Horroroso, como un lunes
Era una noche larga y llena de pesadillas, figuritivamente hablando, porque en realidad era un lunes pesado, el más pesado que haya tenido. El camión rugía y temblaba bajo mis pies, como un animal herido que lucha por seguir adelante. Después de dos meses, la idea de volver a subir a ese monstruo de metal me parecía una tarea monumental. El accidente había dejado cicatrices, no sólo en mi cuerpo, sino también en mi espíritu. Cada paso hacia la parada de la Ruta 2 era una batalla contra el recuerdo de ese día fatídico.
Me subí al camión y el primer escalón hizo un quejido extraño y una nube de aire enrarecido y viciado me recibió. El interior estaba lleno, abarrotado de almas apresuradas y rostros desconocidos que parecían esquivar mi presencia. Curiosamente, eran las mujeres las que predominaban en ese viaje. Sus miradas se posaron en mí con un temor palpable, como si fueran testigos de un espectro que emergía de las sombras. El conductor, un hombre de gesto curtido por los años al volante, me negó con un ademán la necesidad de pagar. Agradecido, comencé a recorrer el pasillo estrecho en busca de un sitio libre. Los ojos de todos los pasajeros parecían seguirme, vigilantes, como si temieran que mi presencia trajera consigo algún tipo de desgracia. Mi saco azul marino, el mismo que mis compañeros de la oficina elogiaban por su apariencia pulcra y presentable, parecía no surtir el mismo efecto en aquellos ojos desconfiados.

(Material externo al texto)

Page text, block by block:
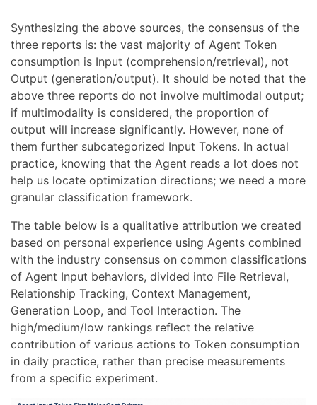
Synthesizing the above sources, the consensus of the
three reports is: the vast majority of Agent Token
consumption is Input (comprehension/retrieval), not
Output (generation/output). It should be noted that the
above three reports do not involve multimodal output;
if multimodality is considered, the proportion of
output will increase significantly. However, none of
them further subcategorized Input Tokens. In actual
practice, knowing that the Agent reads a lot does not
help us locate optimization directions; we need a more
granular classification framework.
The table below is a qualitative attribution we created
based on personal experience using Agents combined
with the industry consensus on common classifications
of Agent Input behaviors, divided into File Retrieval,
Relationship Tracking, Context Management,
Generation Loop, and Tool Interaction. The
high/medium/low rankings reflect the relative
contribution of various actions to Token consumption
in daily practice, rather than precise measurements
from a specific experiment.
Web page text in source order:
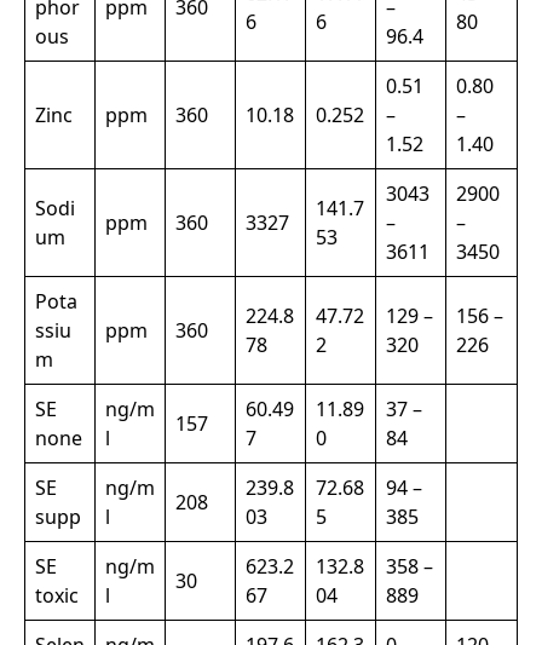
phor
ous
ppm 360
6
6
–
96.4
80
Zinc ppm 360 10.18 0.252
0.51
–
1.52
0.80
–
1.40
Sodi
um
ppm 360 3327
141.7
53
3043
–
3611
2900
–
3450
Pota
ssiu
m
ppm 360
224.8
78
47.72
2
129 –
320
156 –
226
SE
none
ng/m
l
157
60.49
7
11.89
0
37 –
84
SE
supp
ng/m
l
208
239.8
03
72.68
5
94 –
385
SE
toxic
ng/m
l
30
623.2
67
132.8
04
358 –
889
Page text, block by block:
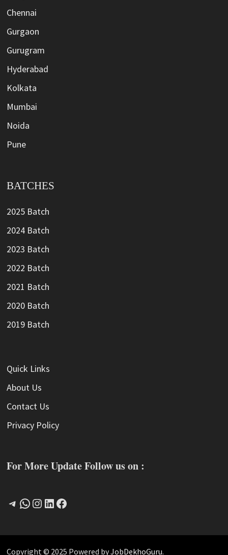
Chennai
Gurgaon
Gurugram
Hyderabad
Kolkata
Mumbai
Noida
Pune
BATCHES
2025 Batch
2024 Batch
2023 Batch
2022 Batch
2021 Batch
2020 Batch
2019 Batch
Quick Links
About Us
Contact Us
Privacy Policy
For More Update Follow us on :
Telegram
WhatsApp
Instagram
LinkedIn
Facebook
Copyright © 2025 Powered byJobDekhoGuru.
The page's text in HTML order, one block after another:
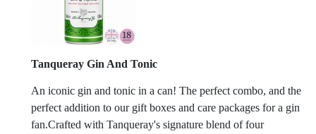
Tanqueray Gin And Tonic
An iconic gin and tonic in a can! The perfect combo, and the
perfect addition to our gift boxes and care packages for a gin
fan.Crafted with Tanqueray's signature blend of four
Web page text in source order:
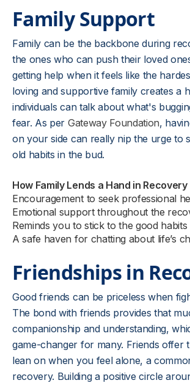
Family Support
Family can be the backbone during
the ones who can push their loved
getting help when it feels like the
loving and supportive family creates a
individuals can talk about what's
fear. As per Gateway Foundation,
on your side can really nip the urge to
old habits in the bud.
How Family Lends a Hand in Recovery
Encouragement to seek professional
Emotional support throughout the
Reminds you to stick to the good
A safe haven for chatting about life’s
Friendships in
Good friends can be priceless when
The bond with friends provides that
companionship and understanding,
game-changer for many. Friends offer
lean on when you feel alone, a
recovery. Building a positive circle
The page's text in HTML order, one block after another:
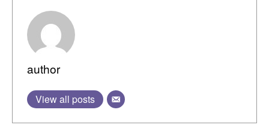
author
View all posts
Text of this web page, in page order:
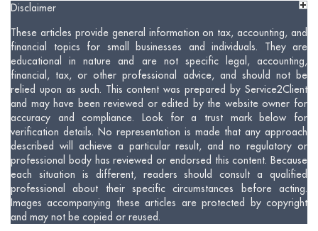
Disclaimer
These articles provide general information on tax, accounting, and
financial topics for small businesses and individuals. They are
educational in nature and are not specific legal, accounting,
financial, tax, or other professional advice, and should not be
relied upon as such. This content was prepared by Service2Client
and may have been reviewed or edited by the website owner for
accuracy and compliance. Look for a trust mark below for
verification details. No representation is made that any approach
described will achieve a particular result, and no regulatory or
professional body has reviewed or endorsed this content. Because
each situation is different, readers should consult a qualified
professional about their specific circumstances before acting.
Images accompanying these articles are protected by copyright
and may not be copied or reused.
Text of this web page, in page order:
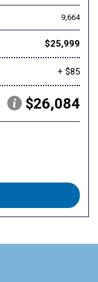
9,664
$25,999
+ $85
$26,084
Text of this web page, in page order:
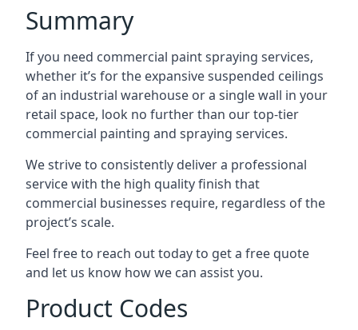
Summary
If you need commercial paint spraying services,
whether it’s for the expansive suspended ceilings
of an industrial warehouse or a single wall in your
retail space, look no further than our top-tier
commercial painting and spraying services.
We strive to consistently deliver a professional
service with the high quality finish that
commercial businesses require, regardless of the
project’s scale.
Feel free to reach out today to get a free quote
and let us know how we can assist you.
Product Codes
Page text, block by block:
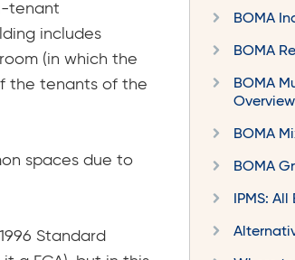
BOMA
BOMA
BOMA
Overview
BOMA
BOMA
IPMS:
tenant
includes
(in which the
the tenants of the
spaces due to
Standard
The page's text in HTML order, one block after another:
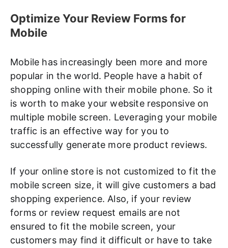
Optimize Your Review Forms for
Mobile
Mobile has increasingly been more and more
popular in the world. People have a habit of
shopping online with their mobile phone. So it
is worth to make your website responsive on
multiple mobile screen. Leveraging your mobile
traffic is an effective way for you to
successfully generate more product reviews.
If your online store is not customized to fit the
mobile screen size, it will give customers a bad
shopping experience. Also, if your review
forms or review request emails are not
ensured to fit the mobile screen, your
customers may find it difficult or have to take
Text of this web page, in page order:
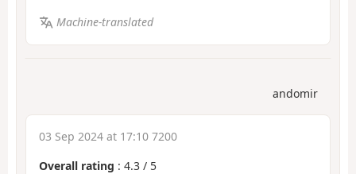
Machine-translated
andomir
03 Sep 2024 at 17:10 7200
Overall rating : 4.3 / 5
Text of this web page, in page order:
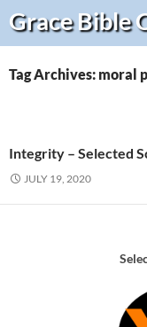
Grace Bible
Search
Skip
content
Tag Archives: moral
Integrity – Selected
JULY 19, 2020
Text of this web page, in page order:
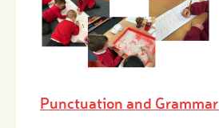
Punctuation and Grammar
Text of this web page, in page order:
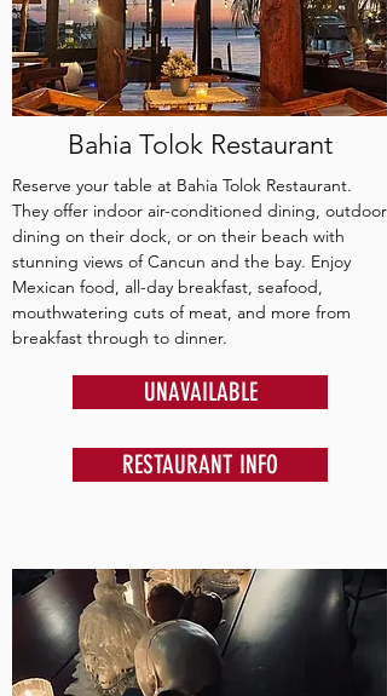
Bahia Tolok Restaurant
Reserve your table at Bahia Tolok Restaurant.
They offer indoor air-conditioned dining, outdoor
dining on their dock, or on their beach with
stunning views of Cancun and the bay. Enjoy
Mexican food, all-day breakfast, seafood,
mouthwatering cuts of meat, and more from
breakfast through to dinner.
UNAVAILABLE
RESTAURANT INFO
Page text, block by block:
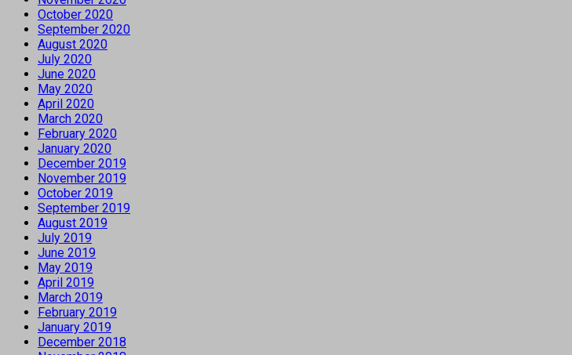
October 2020
September 2020
August 2020
July 2020
June 2020
May 2020
April 2020
March 2020
February 2020
January 2020
December 2019
November 2019
October 2019
September 2019
August 2019
July 2019
June 2019
May 2019
April 2019
March 2019
February 2019
January 2019
December 2018
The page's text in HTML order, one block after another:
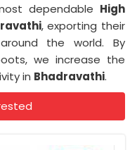
dependable High
, exporting their
the world. By
we increase the
in Bhadravathi.
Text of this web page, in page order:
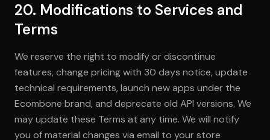
20. Modifications to Services and
Terms
We reserve the right to modify or discontinue
features, change pricing with 30 days notice, update
technical requirements, launch new apps under the
Ecombone brand, and deprecate old API versions. We
may update these Terms at any time. We will notify
you of material changes via email to your store
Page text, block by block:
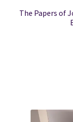
The Papers of
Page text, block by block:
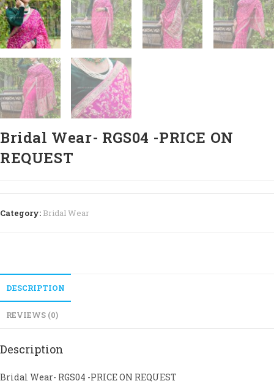
Bridal Wear- RGS04 -PRICE ON
REQUEST
Category: Bridal Wear
DESCRIPTION
REVIEWS (0)
Description
Bridal Wear- RGS04 -PRICE ON REQUEST
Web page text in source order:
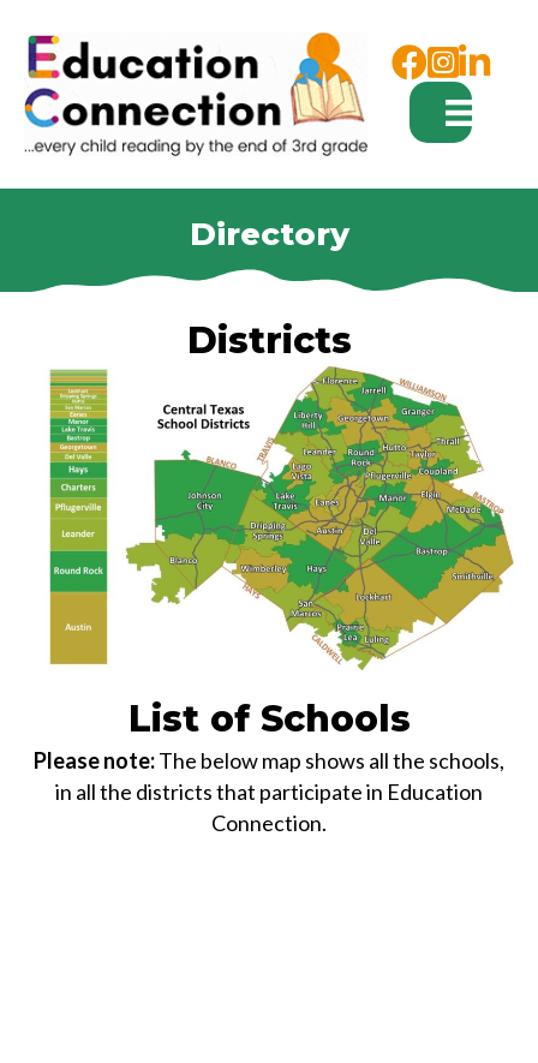
Facebook
Instagram
Directory
Districts
List of Schools
Please note:The below map shows all the schools,
in all the districts that participate in Education
Connection.
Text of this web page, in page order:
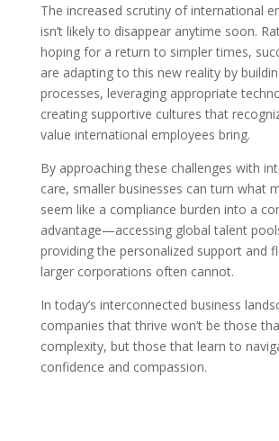
The increased scrutiny of international
isn’t likely to disappear anytime soon.
hoping for a return to simpler times,
are adapting to this new reality by
processes, leveraging appropriate
creating supportive cultures that
value international employees bring.
By approaching these challenges with
care, smaller businesses can turn what
seem like a compliance burden into a
advantage—accessing global talent
providing the personalized support and
larger corporations often cannot.
In today’s interconnected business
companies that thrive won’t be those
complexity, but those that learn to
confidence and compassion.
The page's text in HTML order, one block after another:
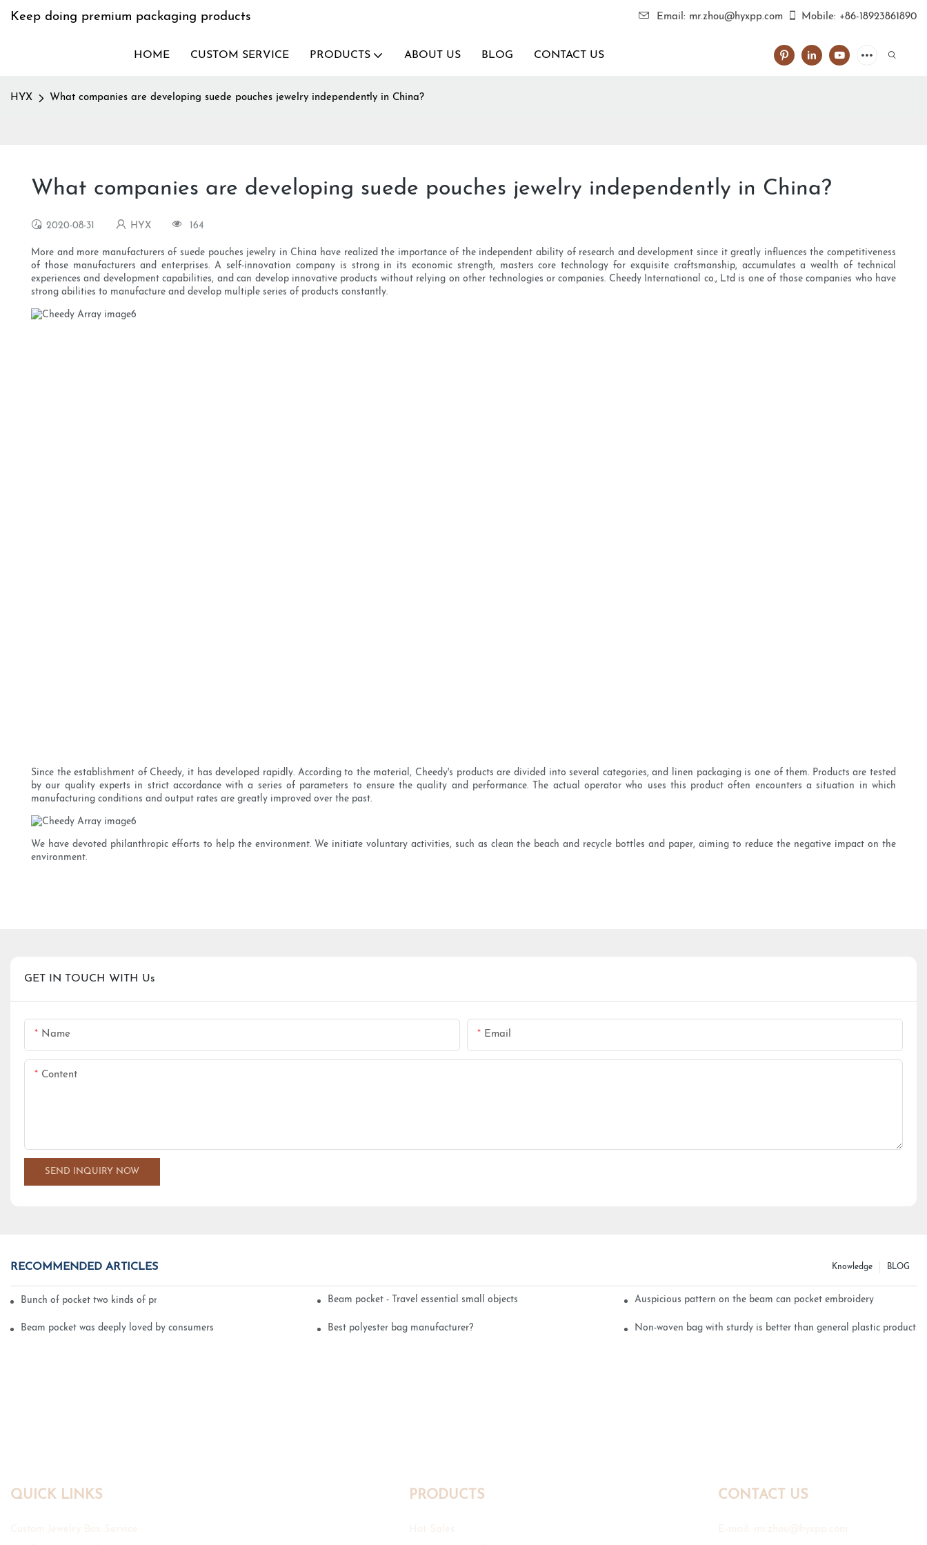
Keep doing premium packaging products Email: mr.zhou@hyxpp.com Mobile: +86-18923861890
HOME CUSTOM SERVICE PRODUCTS ABOUT US BLOG CONTACT US
HYX What companies are developing suede pouches jewelry independently in China?
What companies are developing suede pouches jewelry independently in China?
2020-08-31 HYX 164
More and more manufacturers of suede pouches jewelry in China have realized the importance of the independent ability of research and development since it greatly influences the competitiveness
of those manufacturers and enterprises. A self-innovation company is strong in its economic strength, masters core technology for exquisite craftsmanship, accumulates a wealth of technical
experiences and development capabilities, and can develop innovative products without relying on other technologies or companies. Cheedy International co., Ltd is one of those companies who have
strong abilities to manufacture and develop multiple series of products constantly.
Since the establishment of Cheedy, it has developed rapidly. According to the material, Cheedy's products are divided into several categories, and linen packaging is one of them. Products are tested
by our quality experts in strict accordance with a series of parameters to ensure the quality and performance. The actual operator who uses this product often encounters a situation in which
manufacturing conditions and output rates are greatly improved over the past.
We have devoted philanthropic efforts to help the environment. We initiate voluntary activities, such as clean the beach and recycle bottles and paper, aiming to reduce the negative impact on the
environment.
GET IN TOUCH WITH Us
Name Email
Content
SEND INQUIRY NOW
RECOMMENDED ARTICLES BLOG
Knowledge
Bunch of pocket two kinds of printing technology Beam pocket - Travel essential small objects Auspicious pattern on the beam can pocket embroidery
Beam pocket was deeply loved by consumers Best polyester bag manufacturer? Non-woven bag with sturdy is better than general plastic products
QUICK LINKS PRODUCTS CONTACT US
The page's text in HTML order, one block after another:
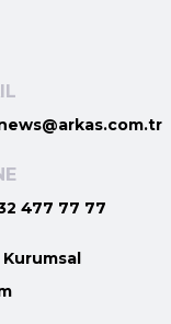
477 77 77
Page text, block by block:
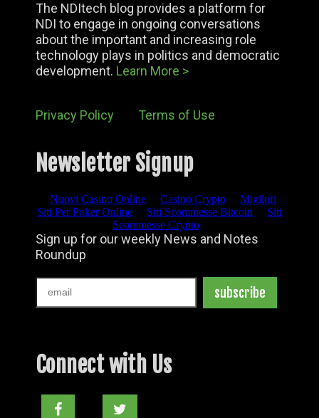
The NDItech blog provides a platform for
NDI to engage in ongoing conversations
about the important and increasing role
technology plays in politics and democratic
development. Learn More >
Privacy Policy Terms of Use
Newsletter Signup
Connect with Us
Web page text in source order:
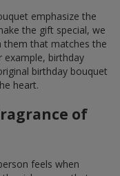
emphasize the
the gift special, we
them that matches the
birthday
birthday bouquet
heart.
of
feels when
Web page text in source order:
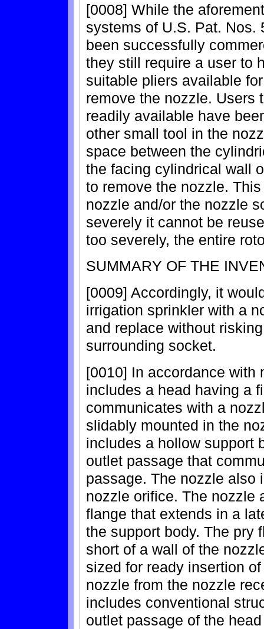
[0008] While the
systems of U.S. Pat. Nos.
been successfully
they still require a user to
suitable pliers available
remove the nozzle. Users
readily available have
other small tool in the
space between the
the facing cylindrical wall
to remove the nozzle.
nozzle and/or the nozzle
severely it cannot be
too severely, the entire
SUMMARY OF THE
[0009] Accordingly, it
irrigation sprinkler with a
and replace without
surrounding socket.
[0010] In accordance with
includes a head having a
communicates with a
slidably mounted in the
includes a hollow support
outlet passage that
passage. The nozzle also
nozzle orifice. The nozzle
flange that extends in a
the support body. The pry
short of a wall of the
sized for ready insertion
nozzle from the nozzle
includes conventional
outlet passage of the
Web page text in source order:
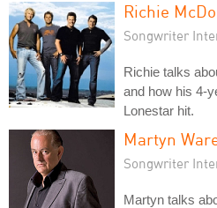
Richie
Songwriter
Richie talks
and how his 4-
Lonestar hit.
Martyn
Songwriter
Martyn talks
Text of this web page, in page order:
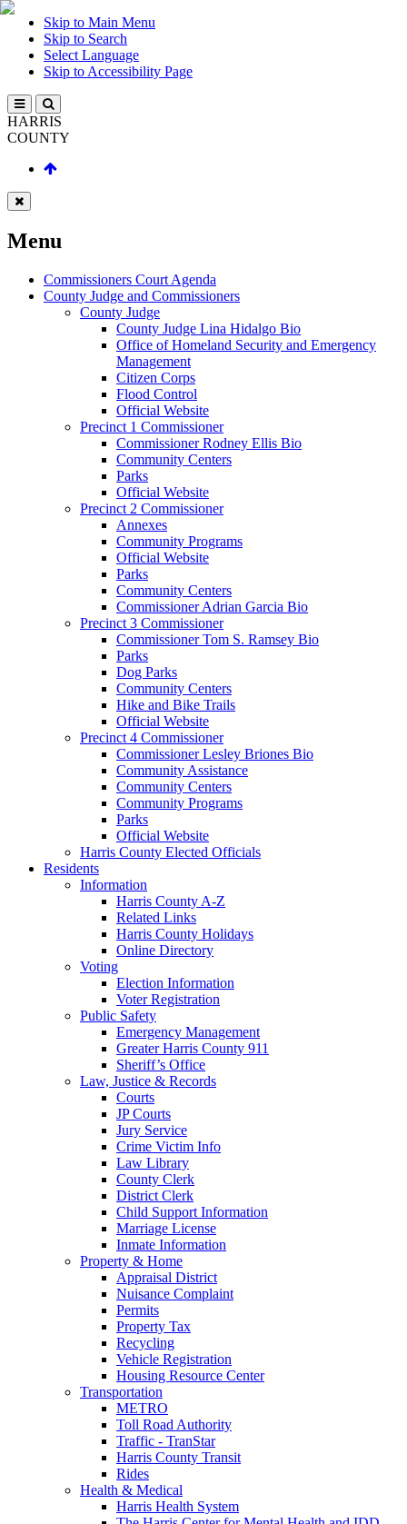
Skip to Main Menu
Skip to Search
Select Language
Skip to Accessibility Page
HARRIS
COUNTY
Menu
Commissioners Court Agenda
County Judge and Commissioners
County Judge
County Judge Lina Hidalgo Bio
Office of Homeland Security and Emergency
Management
Citizen Corps
Flood Control
Official Website
Precinct 1 Commissioner
Commissioner Rodney Ellis Bio
Community Centers
Parks
Official Website
Precinct 2 Commissioner
Annexes
Community Programs
Official Website
Parks
Community Centers
Commissioner Adrian Garcia Bio
Precinct 3 Commissioner
Commissioner Tom S. Ramsey Bio
Parks
Dog Parks
Community Centers
Hike and Bike Trails
Official Website
Precinct 4 Commissioner
Commissioner Lesley Briones Bio
Community Assistance
Community Centers
Community Programs
Parks
Official Website
Harris County Elected Officials
Residents
Information
Harris County A-Z
Related Links
Harris County Holidays
Online Directory
Voting
Election Information
Voter Registration
Public Safety
Emergency Management
Greater Harris County 911
Sheriff’s Office
Law, Justice & Records
Courts
JP Courts
Jury Service
Crime Victim Info
Law Library
County Clerk
District Clerk
Child Support Information
Marriage License
Inmate Information
Property & Home
Appraisal District
Nuisance Complaint
Permits
Property Tax
Recycling
Vehicle Registration
Housing Resource Center
Transportation
METRO
Toll Road Authority
Traffic - TranStar
Harris County Transit
Rides
Health & Medical
Harris Health System

Me senté junto a la ventanilla, mientras una mujer obesa, que ocupaba prácticamente dos asientos, me cedió el lugar, aunque su gesto más parecía una huida que un gesto de cortesía. Miré mi reflejo en el cristal empañado. La imagen que me devolvió era un eco distorsionado de lo que alguna vez fui: el recuerdo del camión de Coca-Cola rugiendo hacia mí, devorándome, arrastrando mi vocho y mi cuerpo unos trece metros, inundó mi mente. Recuerdo que apenas tuve tiempo de cubrirme la cabeza, y aun así, las secuelas fueron ineludibles. Mi rostro, ahora marcado por las garras del destino, no era el mismo. Una canica negra ocupaba el espacio donde antes existía un ojo. Era un abismo oscuro, un reflejo de mi propia conciencia fracturada.
A pesar de todo, me mantuve en mi sitio, enfrentando las miradas curiosas y los susurros apenas audibles que se extendían por el pasillo. Aquel trayecto se convirtió en una travesía a través del abismo entre lo que fui y lo que ahora era. Y así, en medio del traqueteo del camión y el murmullo de los desconocidos, continué mi viaje hacia un destino incierto, arrastrando conmigo las huellas indelebles de aquel día, mientras el eco de mis propios pasos resonaba en la oscuridad de mi mente pudrida.